From skdz. It's typical in science to say that <5% chances, p <.050 are significant. If things don't quite come out that way, you redo.

From xkcd. It’s typical in science to say that <5% chances, p< .05. If things don’t quite come out that way, you redo.

If you graph the possibilities from a large Poisson Triangle they will resemble a bell curve; in many real cases (not all) your experiential data variation will also resemble this bell curve. From a larger Poisson’s triange, or a large bell curve, you  will find that the 5% value occurs at about σ =2, that is at about twice the distance from the average as to where σ  = 1. Generally speaking, the number of observations you need is proportional to the square of the difference you are looking for. Thus, if you think there is a one-headed coin in use, it will only take 6 or seven observations; if you think the die is loaded by 10% it will take some 600 throws of that side to show it.

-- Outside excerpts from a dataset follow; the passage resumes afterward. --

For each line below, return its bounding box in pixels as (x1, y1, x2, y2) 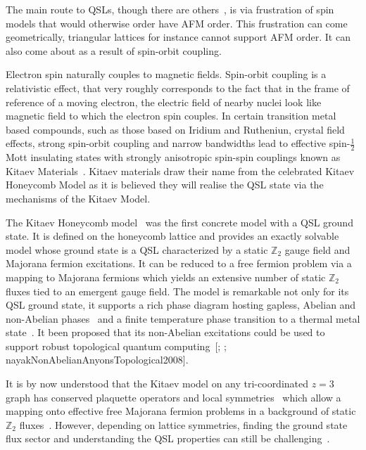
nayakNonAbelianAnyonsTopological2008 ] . (6, 352, 189, 367)
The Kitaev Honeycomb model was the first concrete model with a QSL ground (6, 214, 353, 229)
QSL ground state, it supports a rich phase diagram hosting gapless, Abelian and (6, 297, 356, 312)
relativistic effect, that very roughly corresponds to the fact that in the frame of (6, 80, 350, 95)
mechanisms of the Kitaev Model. (6, 191, 151, 205)
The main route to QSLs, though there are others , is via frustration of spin (6, 2, 334, 16)
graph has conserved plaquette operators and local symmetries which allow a (6, 390, 341, 404)
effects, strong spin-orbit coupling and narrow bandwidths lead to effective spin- (6, 136, 351, 150)
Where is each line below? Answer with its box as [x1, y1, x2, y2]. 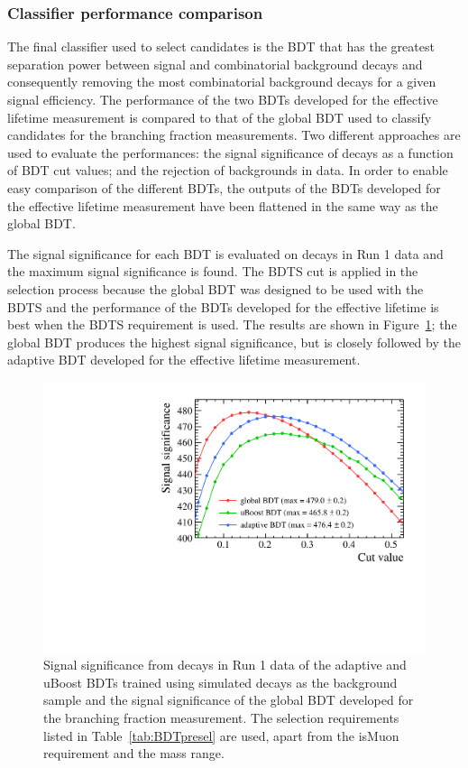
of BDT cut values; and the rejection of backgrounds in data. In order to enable [7, 161, 448, 180]
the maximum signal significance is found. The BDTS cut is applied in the [7, 262, 418, 281]
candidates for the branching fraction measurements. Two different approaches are [7, 125, 461, 144]
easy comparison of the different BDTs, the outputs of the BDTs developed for [7, 178, 441, 197]
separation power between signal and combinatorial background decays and [7, 54, 423, 73]
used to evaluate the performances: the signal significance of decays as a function [7, 143, 454, 162]
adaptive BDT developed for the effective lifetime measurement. [7, 350, 361, 369]
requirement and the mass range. [43, 744, 225, 763]

In many (most) experiments, you can not easily use the poisson triangle to get sigma, σ. Thus, for example, if you want to see if 8th graders are taller than 7th graders, you might measure the height of people in both classes and take an average of all the heights  but you might wonder what sigma is so you can tell if the difference is significant, or just random variation. The classic mathematical approach is to calculate sigma as the square root of the average of the square of the difference of the data from the average. Thus if the average is <h> = ∑h/N where h is the height of a student and N is the number of students, we can say that σ = √ (∑ (<h> – h)2/N). This formula is found in most books. Significance is either specified as 2 sigma, or some close variation. As convenient as this is, my preference is for this graphical version. It also show if the data is normal — an important consideration.

If you find the data is not normal, you may decide to break the data into sub-groups. E.g. if you look at heights of 7th and 8th graders and you find a lack of normal distribution, you may find you’re better off looking at the heights of the girls and boys separately. You can then compare those two subgroups to see if, perhaps, only the boys are still growing, or only the girls. One should not pick a hypothesis and then test it but collect the data first and let the data determine the analysis. This was the method of Sherlock Homes — a very worthwhile read.

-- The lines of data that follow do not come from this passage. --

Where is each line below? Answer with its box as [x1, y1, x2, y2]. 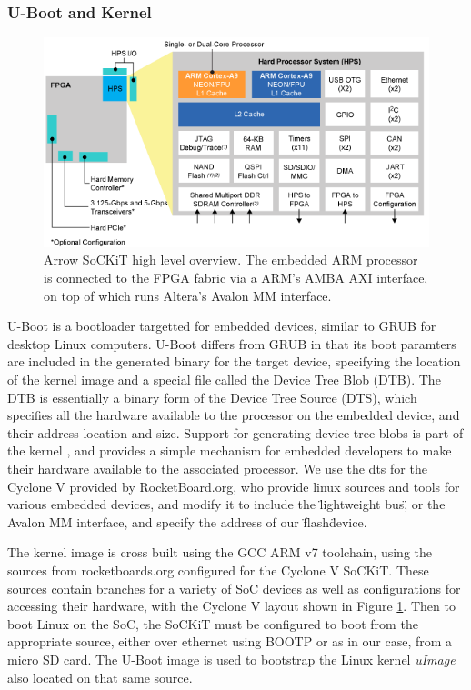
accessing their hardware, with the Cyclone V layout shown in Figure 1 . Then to [7, 596, 456, 615]
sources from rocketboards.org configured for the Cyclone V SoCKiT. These [7, 560, 429, 579]
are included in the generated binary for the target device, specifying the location [7, 352, 461, 371]
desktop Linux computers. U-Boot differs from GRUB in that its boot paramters [7, 334, 456, 353]
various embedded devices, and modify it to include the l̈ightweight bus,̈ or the [7, 495, 446, 514]
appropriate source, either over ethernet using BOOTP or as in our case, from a [7, 632, 453, 651]
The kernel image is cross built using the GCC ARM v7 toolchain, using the [7, 543, 433, 562]
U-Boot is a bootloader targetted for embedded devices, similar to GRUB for [7, 316, 436, 335]
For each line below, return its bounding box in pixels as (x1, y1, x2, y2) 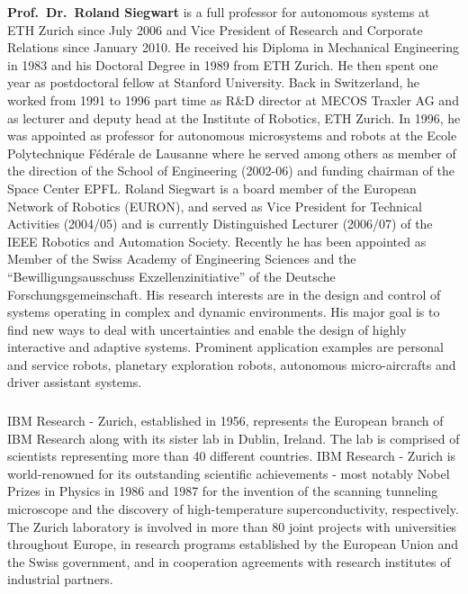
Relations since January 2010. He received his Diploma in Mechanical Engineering (7, 38, 460, 57)
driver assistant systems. (7, 373, 142, 391)
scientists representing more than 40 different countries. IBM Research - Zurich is (7, 446, 456, 465)
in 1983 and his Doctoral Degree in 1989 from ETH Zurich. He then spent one (7, 55, 438, 74)
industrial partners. (7, 570, 113, 589)
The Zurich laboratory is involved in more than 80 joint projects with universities (7, 517, 457, 535)
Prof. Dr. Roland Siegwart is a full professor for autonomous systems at (7, 3, 430, 21)
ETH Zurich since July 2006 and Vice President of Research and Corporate (7, 20, 423, 39)
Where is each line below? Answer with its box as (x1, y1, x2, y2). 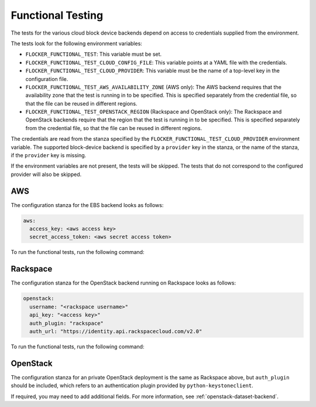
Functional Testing (11, 9, 104, 22)
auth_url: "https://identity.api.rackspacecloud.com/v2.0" (29, 328, 202, 334)
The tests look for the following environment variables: (11, 40, 143, 47)
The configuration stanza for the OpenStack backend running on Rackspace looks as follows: (11, 279, 236, 287)
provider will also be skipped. (11, 171, 82, 178)
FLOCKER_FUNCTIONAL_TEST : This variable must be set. (25, 50, 162, 58)
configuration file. (25, 75, 68, 82)
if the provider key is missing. (11, 152, 87, 159)
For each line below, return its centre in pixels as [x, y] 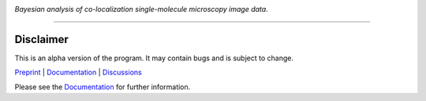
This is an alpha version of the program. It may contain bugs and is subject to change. [154, 58]
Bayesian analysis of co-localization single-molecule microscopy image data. [141, 9]
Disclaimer [41, 39]
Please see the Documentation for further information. [103, 87]
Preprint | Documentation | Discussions [78, 72]
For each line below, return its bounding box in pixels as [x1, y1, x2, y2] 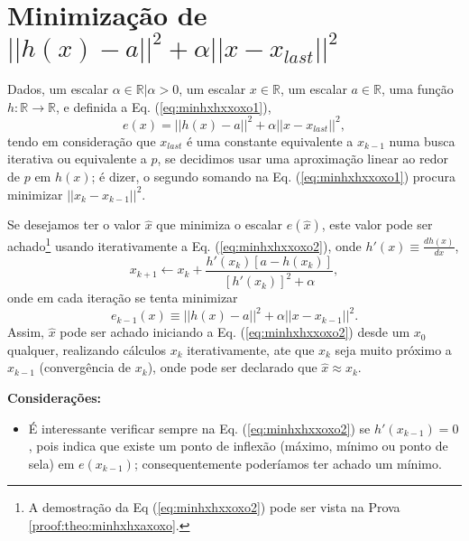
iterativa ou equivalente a [7, 149, 147, 168]
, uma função [382, 79, 454, 98]
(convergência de [39, 358, 132, 377]
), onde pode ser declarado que [147, 358, 317, 377]
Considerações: [7, 387, 102, 406]
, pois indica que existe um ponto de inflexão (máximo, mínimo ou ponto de [28, 436, 448, 455]
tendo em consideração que [7, 131, 156, 150]
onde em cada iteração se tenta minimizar [7, 288, 238, 307]
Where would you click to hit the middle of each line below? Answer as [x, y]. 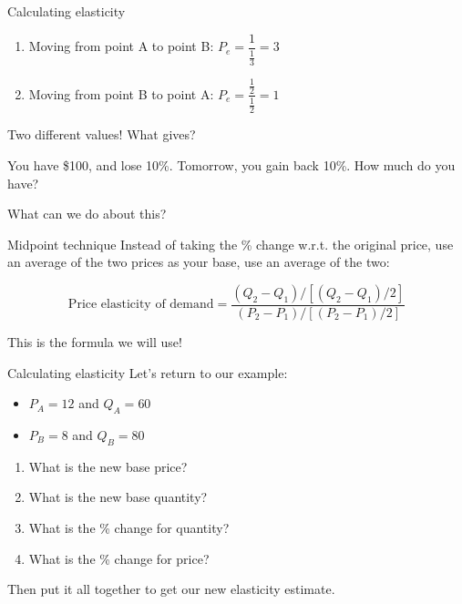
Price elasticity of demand [141, 305]
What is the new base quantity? [118, 497]
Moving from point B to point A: [121, 93]
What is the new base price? [108, 466]
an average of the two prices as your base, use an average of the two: [199, 262]
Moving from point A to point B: [121, 46]
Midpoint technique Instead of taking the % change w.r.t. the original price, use [231, 244]
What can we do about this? [87, 214]
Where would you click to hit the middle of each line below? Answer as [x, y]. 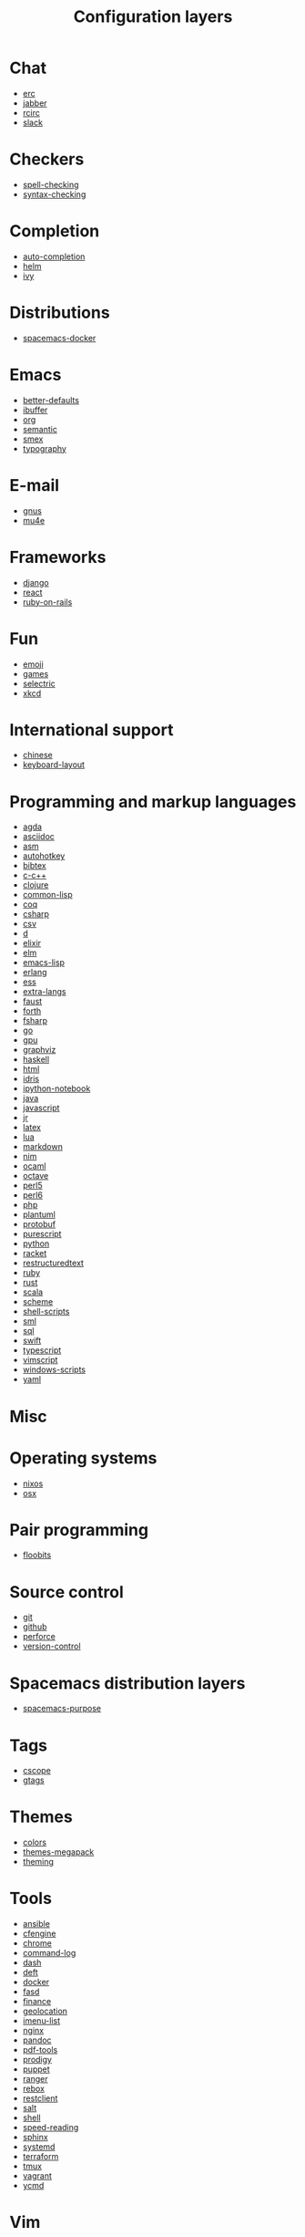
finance [37, 2002]
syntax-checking [54, 194]
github [35, 1627]
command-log [49, 1953]
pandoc [37, 2040]
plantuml [39, 1214]
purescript [42, 1234]
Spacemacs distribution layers [127, 1683]
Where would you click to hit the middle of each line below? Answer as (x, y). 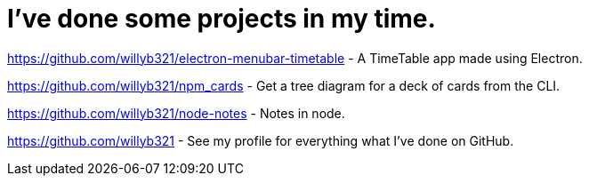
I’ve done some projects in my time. (222, 19)
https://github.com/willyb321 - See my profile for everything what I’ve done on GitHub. (261, 140)
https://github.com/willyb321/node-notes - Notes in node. (176, 113)
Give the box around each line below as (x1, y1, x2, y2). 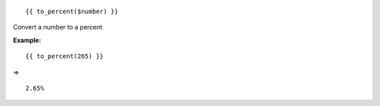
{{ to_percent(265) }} (25, 53, 104, 60)
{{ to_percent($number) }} (25, 8, 119, 15)
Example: (13, 36, 42, 44)
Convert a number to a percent (13, 23, 103, 32)
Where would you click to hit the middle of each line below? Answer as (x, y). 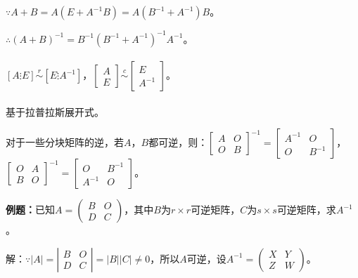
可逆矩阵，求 (306, 210)
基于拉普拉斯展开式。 (55, 111)
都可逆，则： (178, 142)
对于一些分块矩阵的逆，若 (65, 142)
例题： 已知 (30, 210)
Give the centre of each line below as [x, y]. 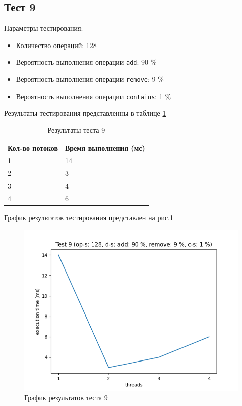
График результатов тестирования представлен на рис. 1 [89, 218]
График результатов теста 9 [66, 398]
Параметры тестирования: [44, 28]
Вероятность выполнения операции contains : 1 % [94, 96]
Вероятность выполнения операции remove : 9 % [90, 79]
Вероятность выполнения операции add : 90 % [86, 62]
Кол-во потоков [33, 147]
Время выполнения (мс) [105, 147]
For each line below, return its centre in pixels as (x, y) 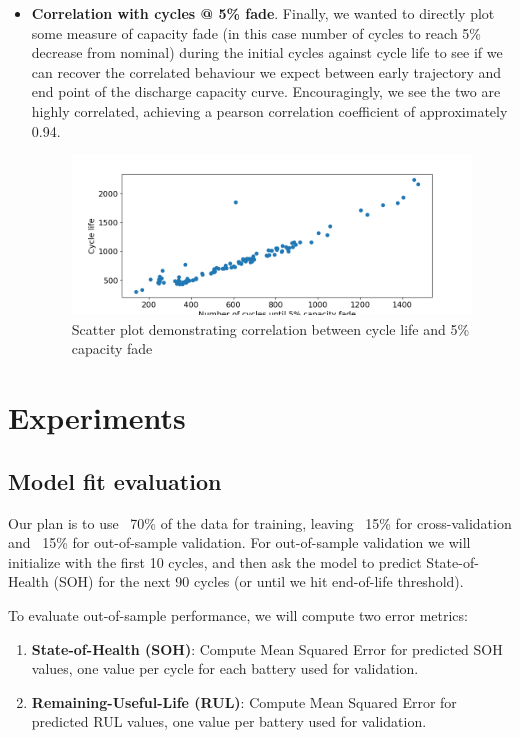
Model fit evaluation (115, 480)
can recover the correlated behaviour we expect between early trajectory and (266, 71)
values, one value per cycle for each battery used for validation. (225, 668)
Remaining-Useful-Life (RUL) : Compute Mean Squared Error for (244, 701)
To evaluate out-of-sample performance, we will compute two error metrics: (238, 614)
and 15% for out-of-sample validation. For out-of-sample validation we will (239, 542)
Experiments (97, 417)
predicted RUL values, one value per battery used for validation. (229, 721)

Another good trick for statistics is to use a linear regression, If you are trying to show that music helps to improve concentration, try to see if more music improves it more, You want to find a linear relationship, or at lest a plausible curve relationship. Generally there is a relationship if (y – <y>)/(x-<x>) is 0.9 or so. A discredited study where the author did not use regressions, but should have, and did not report sub-groups, but should have, involved cancer and genetically modified foods. The author found cancer increased with one sub-group, and publicized that finding, but didn’t mention that cancer didn’t increase in nearby sub-groups of different doses, and decreased in a nearby sub-group. By not including the subgroups, and not doing a regression, the author mislead people for 2 years– perhaps out of a misguided attempt to help. Don’t do that.

Dr. Robert E. Buxbaum, June 5-7, 2015. Lack of trust in statistics, or of understanding of statistical formulas should not be taken as a sign of stupidity, or a symptom of ADHD. A fine book on the misuse of statistics and its pitfalls is called “How to Lie with Statistics.” Most of the examples come from advertising.